```
class Solution {
public:
unordered_map<int, int> canFill;
unordered_map<int, int> depends;
bool measure_helper_iterative(int x, int y, int z)
{
int nextFill = 0;
while (canFill.find(z) == canFill.end())
{
z = z % x;
nextFill = y - x + z;
if (depends[nextFill] == 1)return false;
depends[nextFill] = 1;
z = nextFill;
}
return true;
}
bool canMeasureWater(int x, int y, int z) {
if(z == 0)return true;
if(x + y < z)return false;
if(x == 0)return y == z;
if(y == 0)return x == z;
if (x > y)
{
int a = x;
x = y;
y = a;
}
int i = 0;
while (x * i < y)
{
canFill[x * i] = 1;
canFill[y - x * i] = 1;
i++;
}
canFill[x * i - y] = 1;
return measure_helper_iterative(x, y, z);
}
};
```

The basic idea is to simulate the process of transfer the water from one jug to the other.

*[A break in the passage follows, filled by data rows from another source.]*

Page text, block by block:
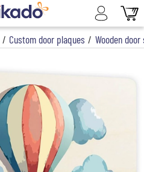
/ Custom door plaques / Wooden
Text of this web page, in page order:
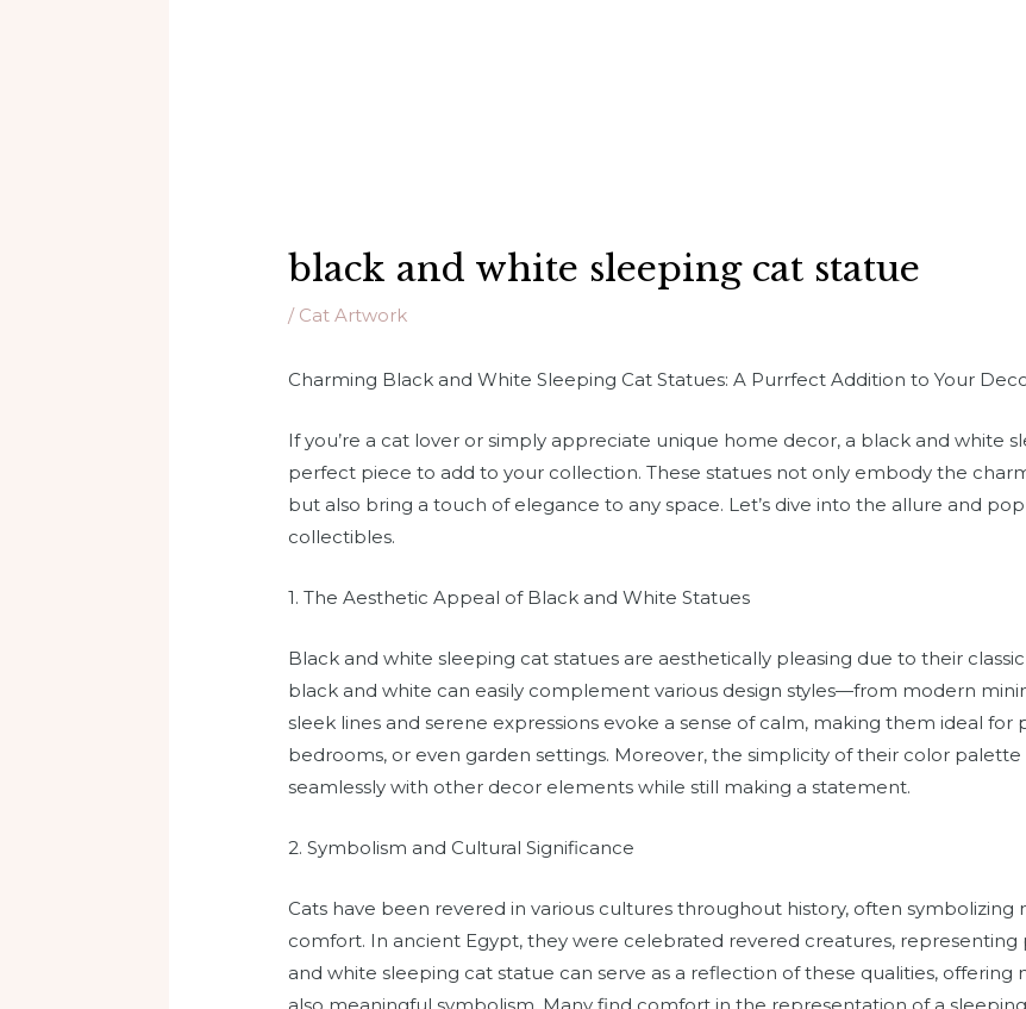
black and white sleeping cat statue
/ Cat Artwork
Charming Black and White Sleeping Cat Statues: A Purrfect Addition to Your
If you’re a cat lover or simply appreciate unique home decor, a black and white
perfect piece to add to your collection. These statues not only embody the
but also bring a touch of elegance to any space. Let’s dive into the allure and
collectibles.
1. The Aesthetic Appeal of Black and White Statues
Black and white sleeping cat statues are aesthetically pleasing due to their
black and white can easily complement various design styles—from modern
sleek lines and serene expressions evoke a sense of calm, making them ideal for
bedrooms, or even garden settings. Moreover, the simplicity of their color
seamlessly with other decor elements while still making a statement.
2. Symbolism and Cultural Significance
Cats have been revered in various cultures throughout history, often symbolizing
comfort. In ancient Egypt, they were celebrated revered creatures,
and white sleeping cat statue can serve as a reflection of these qualities,
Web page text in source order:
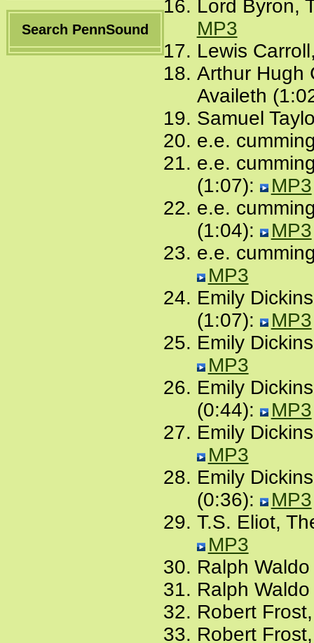
Search PennSound
Lord Byron,
MP3
Lewis
Arthur Hugh
Availeth
Samuel
e.e.
e.e.
(1:07):
MP3
e.e.
(1:04):
MP3
e.e.
MP3
Emily
(1:07):
MP3
Emily
MP3
Emily
(0:44):
MP3
Emily
MP3
Emily
(0:36):
MP3
T.S. Eliot,
MP3
Ralph
Ralph
Robert
Robert
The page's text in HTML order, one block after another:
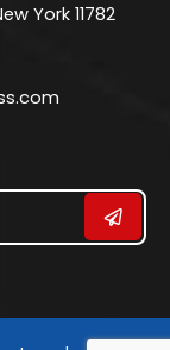
York 11782
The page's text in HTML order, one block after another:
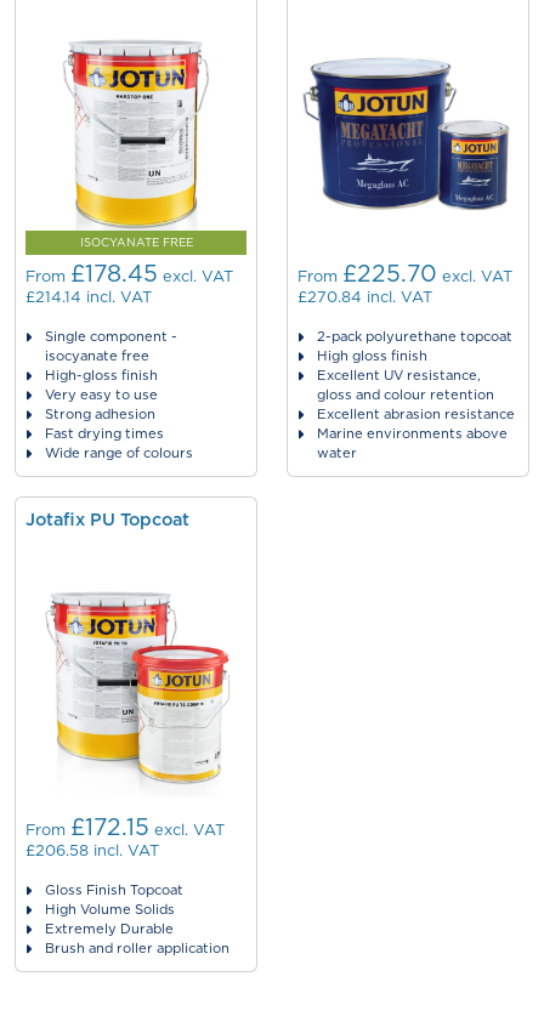
ISOCYANATE FREE
From £178.45 excl. VAT
£214.14 incl. VAT
Single component -
isocyanate free
High-gloss finish
Very easy to use
Strong adhesion
Fast drying times
Wide range of colours
From £225.70 excl. VAT
£270.84 incl. VAT
2-pack polyurethane topcoat
High gloss finish
Excellent UV resistance,
gloss and colour retention
Excellent abrasion resistance
Marine environments above
water
Jotafix PU Topcoat
From £172.15 excl. VAT
£206.58 incl. VAT
Gloss Finish Topcoat
High Volume Solids
Extremely Durable
Brush and roller application
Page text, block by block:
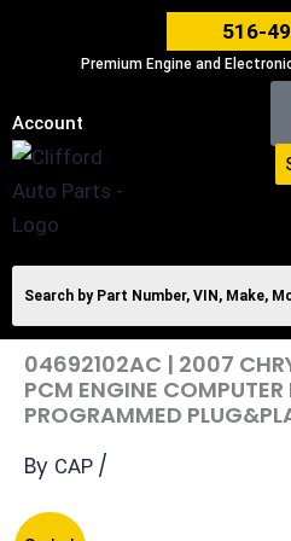
516-
Premium Engine and
Account
04692102AC | 2007
PCM ENGINE COMPUTER
PROGRAMMED
By CAP /

For example, jug x(smaller) and y(bigger). to contain amount z (valid amount), the jug x should fill full n times (imagine using jug x to fill and transfer to jug y, because jug y is bigger, so definitely can hold) and the last time, only fill z%x liters water, let's say "p = z%x". so to let the jug x only hold p liters water, you need to transfer water from jug x to jug y one or multiple times, but the last time only transfer x-p liters water, so it means jug y needs to hold y-(x-p) = y-x+p liters water so that the last time when water transfer from jug x to y can make jug full. Now the problem evolved to use jug x and y to contain y-x+p liters water. keep moving forward, z depends on y-x+p, depends on..... if the y-x+p is found in the hash map, meaning there's a circle, jug x and y will never be able to contains z liters water.